## [The problem]
Only lines with the string "choose" matter here; gather them from the material below.
+++ Excerpted records
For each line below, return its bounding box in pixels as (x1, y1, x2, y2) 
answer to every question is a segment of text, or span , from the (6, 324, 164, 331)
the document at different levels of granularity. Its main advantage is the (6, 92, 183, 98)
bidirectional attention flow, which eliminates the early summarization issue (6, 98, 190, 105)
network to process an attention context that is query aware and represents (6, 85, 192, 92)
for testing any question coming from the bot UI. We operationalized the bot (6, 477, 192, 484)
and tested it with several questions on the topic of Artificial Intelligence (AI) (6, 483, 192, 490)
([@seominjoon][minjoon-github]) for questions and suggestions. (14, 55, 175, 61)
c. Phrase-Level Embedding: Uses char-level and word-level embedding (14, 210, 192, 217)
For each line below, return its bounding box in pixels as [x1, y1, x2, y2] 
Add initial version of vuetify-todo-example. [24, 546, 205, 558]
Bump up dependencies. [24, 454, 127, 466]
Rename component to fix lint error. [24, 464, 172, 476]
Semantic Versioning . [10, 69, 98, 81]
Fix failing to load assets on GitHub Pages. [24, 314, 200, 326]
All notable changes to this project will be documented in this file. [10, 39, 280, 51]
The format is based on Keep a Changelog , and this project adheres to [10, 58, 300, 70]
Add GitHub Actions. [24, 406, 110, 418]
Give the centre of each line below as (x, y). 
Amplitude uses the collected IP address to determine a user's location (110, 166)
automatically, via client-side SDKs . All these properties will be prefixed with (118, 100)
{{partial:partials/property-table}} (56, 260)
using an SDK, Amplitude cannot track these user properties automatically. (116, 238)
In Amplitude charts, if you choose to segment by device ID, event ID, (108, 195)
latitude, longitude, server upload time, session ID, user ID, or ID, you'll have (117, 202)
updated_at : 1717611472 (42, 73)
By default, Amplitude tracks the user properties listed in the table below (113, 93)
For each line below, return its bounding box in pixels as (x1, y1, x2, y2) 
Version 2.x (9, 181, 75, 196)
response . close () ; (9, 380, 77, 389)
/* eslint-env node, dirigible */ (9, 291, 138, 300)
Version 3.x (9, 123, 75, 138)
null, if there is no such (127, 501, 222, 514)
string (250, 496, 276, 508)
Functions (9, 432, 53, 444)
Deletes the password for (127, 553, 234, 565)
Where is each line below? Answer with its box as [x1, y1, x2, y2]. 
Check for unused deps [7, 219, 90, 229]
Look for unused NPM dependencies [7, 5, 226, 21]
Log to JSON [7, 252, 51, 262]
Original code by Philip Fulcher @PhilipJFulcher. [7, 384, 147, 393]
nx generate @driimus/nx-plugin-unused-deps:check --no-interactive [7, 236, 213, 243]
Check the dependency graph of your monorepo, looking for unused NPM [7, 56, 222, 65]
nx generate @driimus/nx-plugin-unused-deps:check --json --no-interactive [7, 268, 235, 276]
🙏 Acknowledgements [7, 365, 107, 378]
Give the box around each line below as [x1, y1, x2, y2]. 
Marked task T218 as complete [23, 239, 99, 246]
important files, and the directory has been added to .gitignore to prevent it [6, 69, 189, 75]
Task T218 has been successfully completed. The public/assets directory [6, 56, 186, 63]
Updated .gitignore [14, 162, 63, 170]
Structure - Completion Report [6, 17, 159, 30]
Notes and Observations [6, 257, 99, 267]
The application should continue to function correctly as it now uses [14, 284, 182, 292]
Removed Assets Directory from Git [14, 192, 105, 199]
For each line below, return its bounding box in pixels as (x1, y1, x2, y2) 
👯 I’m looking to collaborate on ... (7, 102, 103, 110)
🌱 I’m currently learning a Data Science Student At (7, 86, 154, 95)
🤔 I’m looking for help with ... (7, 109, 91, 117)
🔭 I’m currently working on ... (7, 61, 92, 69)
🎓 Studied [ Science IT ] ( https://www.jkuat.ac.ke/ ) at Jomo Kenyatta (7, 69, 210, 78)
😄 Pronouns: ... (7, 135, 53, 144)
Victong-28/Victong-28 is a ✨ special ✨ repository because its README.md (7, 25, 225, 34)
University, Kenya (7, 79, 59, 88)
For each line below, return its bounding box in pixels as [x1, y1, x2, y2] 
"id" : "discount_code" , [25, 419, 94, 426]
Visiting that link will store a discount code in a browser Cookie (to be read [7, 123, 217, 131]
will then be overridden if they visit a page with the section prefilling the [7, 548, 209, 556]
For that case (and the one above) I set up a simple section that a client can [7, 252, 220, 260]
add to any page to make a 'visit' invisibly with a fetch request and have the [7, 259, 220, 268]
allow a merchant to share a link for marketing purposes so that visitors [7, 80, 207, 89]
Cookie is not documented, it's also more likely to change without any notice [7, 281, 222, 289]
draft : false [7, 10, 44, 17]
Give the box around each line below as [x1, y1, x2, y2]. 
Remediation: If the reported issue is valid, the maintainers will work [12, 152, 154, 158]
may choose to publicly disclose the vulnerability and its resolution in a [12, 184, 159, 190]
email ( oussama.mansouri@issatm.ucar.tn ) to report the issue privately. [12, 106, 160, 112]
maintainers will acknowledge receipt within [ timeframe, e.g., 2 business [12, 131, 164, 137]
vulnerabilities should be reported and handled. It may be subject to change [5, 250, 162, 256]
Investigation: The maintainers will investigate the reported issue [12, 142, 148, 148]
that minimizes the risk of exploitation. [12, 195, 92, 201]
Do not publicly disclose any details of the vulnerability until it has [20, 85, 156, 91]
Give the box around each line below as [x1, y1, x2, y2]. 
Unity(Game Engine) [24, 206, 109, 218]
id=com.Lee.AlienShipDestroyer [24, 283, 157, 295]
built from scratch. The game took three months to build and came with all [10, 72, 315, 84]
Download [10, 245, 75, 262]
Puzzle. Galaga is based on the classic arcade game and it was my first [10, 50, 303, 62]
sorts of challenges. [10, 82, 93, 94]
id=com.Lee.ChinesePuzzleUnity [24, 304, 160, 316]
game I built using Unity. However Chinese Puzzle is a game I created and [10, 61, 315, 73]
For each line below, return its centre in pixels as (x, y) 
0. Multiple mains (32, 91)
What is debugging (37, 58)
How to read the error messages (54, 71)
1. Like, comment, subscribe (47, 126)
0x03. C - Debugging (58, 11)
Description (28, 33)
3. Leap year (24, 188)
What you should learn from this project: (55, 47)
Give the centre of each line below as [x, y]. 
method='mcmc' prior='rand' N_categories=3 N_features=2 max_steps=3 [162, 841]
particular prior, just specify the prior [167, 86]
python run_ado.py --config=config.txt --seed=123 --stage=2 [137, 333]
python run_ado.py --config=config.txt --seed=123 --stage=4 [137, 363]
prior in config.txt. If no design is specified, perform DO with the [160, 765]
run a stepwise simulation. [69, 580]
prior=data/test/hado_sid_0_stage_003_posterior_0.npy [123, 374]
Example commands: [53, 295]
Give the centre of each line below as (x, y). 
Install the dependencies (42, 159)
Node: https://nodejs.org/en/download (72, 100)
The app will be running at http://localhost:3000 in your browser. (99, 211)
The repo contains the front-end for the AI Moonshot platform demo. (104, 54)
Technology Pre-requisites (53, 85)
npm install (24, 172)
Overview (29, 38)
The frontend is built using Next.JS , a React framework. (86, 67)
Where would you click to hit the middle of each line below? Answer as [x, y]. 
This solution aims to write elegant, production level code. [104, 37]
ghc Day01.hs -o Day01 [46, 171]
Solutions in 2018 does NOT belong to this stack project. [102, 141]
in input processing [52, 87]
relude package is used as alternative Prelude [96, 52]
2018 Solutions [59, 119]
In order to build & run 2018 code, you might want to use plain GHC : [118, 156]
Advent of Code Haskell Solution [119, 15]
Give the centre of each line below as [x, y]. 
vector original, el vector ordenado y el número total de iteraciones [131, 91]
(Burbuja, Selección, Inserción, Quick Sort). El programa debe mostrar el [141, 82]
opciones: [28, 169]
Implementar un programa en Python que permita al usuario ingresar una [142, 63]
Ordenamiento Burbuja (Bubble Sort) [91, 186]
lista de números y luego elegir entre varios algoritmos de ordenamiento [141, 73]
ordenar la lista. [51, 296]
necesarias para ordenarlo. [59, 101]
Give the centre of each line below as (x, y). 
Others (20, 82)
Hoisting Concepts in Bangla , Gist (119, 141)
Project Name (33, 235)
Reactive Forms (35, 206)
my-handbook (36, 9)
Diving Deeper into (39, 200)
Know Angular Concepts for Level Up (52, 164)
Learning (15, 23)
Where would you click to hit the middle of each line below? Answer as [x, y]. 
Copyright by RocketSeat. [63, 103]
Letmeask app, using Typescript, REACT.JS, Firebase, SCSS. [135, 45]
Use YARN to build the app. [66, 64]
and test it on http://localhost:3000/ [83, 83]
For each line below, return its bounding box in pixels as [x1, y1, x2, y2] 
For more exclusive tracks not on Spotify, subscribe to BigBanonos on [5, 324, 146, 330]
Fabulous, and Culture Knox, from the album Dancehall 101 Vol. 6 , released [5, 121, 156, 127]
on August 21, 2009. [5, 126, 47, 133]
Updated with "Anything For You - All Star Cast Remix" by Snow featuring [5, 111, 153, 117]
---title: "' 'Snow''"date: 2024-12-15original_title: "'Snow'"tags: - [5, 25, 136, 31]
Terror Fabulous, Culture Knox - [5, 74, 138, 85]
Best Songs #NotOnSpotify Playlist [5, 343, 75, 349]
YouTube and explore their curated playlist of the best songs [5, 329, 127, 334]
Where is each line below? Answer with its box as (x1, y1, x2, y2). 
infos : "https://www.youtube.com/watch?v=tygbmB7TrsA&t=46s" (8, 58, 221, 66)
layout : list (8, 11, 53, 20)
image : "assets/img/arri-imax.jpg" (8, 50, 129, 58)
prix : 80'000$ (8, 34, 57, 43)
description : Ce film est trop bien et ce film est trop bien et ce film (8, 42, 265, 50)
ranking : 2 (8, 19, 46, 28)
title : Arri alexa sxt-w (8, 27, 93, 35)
++++++
## [Response]
In Amplitude charts, if you choose to segment by device ID, event ID, (108, 195)
may choose to publicly disclose the vulnerability and its resolution in a [12, 184, 159, 190]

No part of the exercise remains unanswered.